#### [TASK PROMPT]
From the first line onward, reproduce the records exactly; the final line to include is the one holding "Note: This is".

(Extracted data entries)
--- START ---

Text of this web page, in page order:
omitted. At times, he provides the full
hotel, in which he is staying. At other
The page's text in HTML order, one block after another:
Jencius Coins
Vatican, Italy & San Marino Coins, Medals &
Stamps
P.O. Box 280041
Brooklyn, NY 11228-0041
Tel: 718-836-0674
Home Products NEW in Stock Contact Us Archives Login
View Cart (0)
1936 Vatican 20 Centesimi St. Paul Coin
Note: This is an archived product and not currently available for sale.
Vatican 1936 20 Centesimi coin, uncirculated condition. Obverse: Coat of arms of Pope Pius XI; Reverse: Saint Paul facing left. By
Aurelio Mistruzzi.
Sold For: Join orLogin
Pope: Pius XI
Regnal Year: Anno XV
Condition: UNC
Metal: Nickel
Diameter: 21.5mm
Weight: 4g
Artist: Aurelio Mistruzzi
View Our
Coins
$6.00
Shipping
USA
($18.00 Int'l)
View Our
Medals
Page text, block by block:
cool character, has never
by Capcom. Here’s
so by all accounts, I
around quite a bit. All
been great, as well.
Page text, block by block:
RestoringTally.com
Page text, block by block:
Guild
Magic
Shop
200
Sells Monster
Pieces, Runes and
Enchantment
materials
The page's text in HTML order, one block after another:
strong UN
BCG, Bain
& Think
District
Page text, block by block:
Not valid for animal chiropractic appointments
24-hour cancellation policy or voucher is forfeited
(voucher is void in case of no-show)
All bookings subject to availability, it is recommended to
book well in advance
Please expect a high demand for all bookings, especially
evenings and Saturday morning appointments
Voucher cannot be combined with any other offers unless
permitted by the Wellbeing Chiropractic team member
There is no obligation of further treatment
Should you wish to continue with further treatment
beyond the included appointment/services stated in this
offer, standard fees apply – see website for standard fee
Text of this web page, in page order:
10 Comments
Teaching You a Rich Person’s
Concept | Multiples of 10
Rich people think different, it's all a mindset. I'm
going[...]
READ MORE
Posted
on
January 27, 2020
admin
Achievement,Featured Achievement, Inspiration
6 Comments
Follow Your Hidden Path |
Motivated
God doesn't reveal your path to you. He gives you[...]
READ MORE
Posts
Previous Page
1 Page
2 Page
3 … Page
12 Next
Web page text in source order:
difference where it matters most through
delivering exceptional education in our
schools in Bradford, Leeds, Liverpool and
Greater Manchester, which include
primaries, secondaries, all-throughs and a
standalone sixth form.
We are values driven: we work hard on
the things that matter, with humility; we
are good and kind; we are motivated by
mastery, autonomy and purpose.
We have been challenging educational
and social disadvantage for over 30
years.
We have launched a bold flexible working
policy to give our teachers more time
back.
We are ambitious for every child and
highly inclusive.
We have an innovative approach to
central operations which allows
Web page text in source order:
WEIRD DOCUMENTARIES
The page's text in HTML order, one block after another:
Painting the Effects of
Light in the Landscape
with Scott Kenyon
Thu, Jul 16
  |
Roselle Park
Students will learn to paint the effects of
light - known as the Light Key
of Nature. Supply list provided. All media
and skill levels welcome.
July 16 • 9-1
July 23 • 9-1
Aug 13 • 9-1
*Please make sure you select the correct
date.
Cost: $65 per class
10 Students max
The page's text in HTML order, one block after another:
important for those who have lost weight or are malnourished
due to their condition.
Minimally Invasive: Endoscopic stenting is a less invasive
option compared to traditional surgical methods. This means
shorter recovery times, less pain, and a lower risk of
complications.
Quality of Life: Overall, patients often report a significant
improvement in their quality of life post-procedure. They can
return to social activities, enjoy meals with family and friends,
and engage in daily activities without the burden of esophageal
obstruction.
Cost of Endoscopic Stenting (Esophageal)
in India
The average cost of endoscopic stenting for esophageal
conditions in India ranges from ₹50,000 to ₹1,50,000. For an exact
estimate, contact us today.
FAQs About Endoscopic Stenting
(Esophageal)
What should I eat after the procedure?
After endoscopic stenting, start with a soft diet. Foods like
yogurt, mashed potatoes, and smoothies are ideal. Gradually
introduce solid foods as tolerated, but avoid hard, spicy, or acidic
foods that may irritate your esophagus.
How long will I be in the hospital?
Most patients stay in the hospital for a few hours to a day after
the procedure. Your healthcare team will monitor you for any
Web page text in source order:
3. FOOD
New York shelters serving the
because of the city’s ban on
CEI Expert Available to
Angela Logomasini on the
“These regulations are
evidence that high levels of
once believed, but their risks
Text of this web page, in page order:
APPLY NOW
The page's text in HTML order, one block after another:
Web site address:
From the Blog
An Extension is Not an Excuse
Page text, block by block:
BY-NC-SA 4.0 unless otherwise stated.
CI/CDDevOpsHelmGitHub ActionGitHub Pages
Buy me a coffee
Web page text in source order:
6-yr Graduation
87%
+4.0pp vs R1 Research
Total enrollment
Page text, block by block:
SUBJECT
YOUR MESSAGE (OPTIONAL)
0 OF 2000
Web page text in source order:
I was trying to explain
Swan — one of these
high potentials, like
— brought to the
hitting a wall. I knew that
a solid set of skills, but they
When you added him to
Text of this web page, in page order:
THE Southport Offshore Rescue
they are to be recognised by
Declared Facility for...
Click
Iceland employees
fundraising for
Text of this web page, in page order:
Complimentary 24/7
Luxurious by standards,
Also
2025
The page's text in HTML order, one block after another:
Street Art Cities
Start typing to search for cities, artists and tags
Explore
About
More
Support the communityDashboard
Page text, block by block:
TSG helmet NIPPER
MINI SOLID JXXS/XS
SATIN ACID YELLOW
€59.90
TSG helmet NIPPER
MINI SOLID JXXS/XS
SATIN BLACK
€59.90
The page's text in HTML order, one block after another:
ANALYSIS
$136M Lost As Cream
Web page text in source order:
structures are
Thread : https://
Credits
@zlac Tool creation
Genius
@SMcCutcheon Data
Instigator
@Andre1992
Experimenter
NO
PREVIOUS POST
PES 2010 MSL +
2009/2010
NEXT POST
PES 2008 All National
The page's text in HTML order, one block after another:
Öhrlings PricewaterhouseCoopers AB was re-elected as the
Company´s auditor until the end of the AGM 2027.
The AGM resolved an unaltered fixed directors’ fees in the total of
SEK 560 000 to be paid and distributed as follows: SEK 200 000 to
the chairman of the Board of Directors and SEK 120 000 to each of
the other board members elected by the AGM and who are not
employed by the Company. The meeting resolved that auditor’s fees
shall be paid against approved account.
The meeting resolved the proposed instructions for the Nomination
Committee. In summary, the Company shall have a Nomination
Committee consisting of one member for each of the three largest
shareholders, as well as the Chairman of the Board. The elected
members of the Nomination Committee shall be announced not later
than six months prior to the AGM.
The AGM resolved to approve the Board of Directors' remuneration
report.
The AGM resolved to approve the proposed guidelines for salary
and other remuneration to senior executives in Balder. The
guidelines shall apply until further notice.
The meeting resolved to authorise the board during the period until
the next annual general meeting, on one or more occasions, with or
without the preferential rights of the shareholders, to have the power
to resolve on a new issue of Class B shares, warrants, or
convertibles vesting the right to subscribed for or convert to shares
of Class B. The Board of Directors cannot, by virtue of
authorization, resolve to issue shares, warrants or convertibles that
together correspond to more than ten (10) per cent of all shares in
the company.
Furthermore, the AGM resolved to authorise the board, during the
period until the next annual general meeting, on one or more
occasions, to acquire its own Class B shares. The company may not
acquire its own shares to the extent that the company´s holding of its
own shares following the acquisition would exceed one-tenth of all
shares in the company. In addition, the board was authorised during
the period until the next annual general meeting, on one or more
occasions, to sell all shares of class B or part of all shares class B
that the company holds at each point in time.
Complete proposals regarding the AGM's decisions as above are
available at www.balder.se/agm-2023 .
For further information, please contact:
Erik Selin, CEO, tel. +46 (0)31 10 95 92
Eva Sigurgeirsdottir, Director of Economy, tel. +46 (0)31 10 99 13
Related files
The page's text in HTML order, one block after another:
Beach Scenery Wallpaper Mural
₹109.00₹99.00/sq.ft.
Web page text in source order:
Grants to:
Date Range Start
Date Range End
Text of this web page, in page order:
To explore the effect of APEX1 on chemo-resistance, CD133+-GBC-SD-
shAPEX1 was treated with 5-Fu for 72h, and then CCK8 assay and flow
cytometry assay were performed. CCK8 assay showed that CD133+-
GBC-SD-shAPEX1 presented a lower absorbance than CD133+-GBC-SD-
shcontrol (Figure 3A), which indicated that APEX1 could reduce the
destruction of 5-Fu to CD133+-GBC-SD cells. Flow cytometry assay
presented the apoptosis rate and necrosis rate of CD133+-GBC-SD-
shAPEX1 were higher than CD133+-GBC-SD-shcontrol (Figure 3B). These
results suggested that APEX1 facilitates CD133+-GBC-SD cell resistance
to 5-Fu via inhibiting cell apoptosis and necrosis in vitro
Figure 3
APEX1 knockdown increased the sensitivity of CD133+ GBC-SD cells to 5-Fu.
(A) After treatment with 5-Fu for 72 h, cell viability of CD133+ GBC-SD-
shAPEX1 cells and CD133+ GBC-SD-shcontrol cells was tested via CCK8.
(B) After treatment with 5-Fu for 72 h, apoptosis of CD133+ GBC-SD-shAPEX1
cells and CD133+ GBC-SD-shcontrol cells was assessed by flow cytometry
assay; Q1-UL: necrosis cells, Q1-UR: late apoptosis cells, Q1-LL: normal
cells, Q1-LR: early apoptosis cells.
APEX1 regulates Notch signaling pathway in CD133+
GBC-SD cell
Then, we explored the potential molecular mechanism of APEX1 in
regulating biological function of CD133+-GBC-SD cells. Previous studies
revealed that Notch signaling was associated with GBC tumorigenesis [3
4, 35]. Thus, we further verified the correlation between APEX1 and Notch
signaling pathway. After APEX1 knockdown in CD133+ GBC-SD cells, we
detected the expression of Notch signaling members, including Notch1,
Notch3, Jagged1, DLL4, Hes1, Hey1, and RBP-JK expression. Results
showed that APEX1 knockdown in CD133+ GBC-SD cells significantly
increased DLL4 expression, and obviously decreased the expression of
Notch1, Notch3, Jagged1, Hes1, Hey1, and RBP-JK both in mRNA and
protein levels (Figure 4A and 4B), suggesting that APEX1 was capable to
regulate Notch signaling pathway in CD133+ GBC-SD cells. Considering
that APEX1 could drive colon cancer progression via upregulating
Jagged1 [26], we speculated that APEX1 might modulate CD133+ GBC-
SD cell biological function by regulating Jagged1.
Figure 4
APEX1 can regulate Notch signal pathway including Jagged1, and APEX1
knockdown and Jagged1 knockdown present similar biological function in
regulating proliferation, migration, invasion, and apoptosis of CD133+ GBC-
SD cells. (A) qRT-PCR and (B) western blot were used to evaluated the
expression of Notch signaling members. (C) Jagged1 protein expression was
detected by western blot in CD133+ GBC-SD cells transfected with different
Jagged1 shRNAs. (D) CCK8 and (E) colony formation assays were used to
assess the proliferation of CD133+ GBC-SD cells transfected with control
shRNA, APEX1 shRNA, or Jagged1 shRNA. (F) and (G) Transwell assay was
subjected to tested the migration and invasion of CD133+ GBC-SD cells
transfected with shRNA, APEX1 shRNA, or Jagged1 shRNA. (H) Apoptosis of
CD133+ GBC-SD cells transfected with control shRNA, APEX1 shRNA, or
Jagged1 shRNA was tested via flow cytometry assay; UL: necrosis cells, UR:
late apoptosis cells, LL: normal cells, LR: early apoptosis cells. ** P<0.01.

--- END ---

#### [EXERCISE RESPONSE]
Text of this web page, in page order:
omitted. At times, he provides the full
hotel, in which he is staying. At other
The page's text in HTML order, one block after another:
Jencius Coins
Vatican, Italy & San Marino Coins, Medals &
Stamps
P.O. Box 280041
Brooklyn, NY 11228-0041
Tel: 718-836-0674
Home Products NEW in Stock Contact Us Archives Login
View Cart (0)
1936 Vatican 20 Centesimi St. Paul Coin
Note: This is an archived product and not currently available for sale.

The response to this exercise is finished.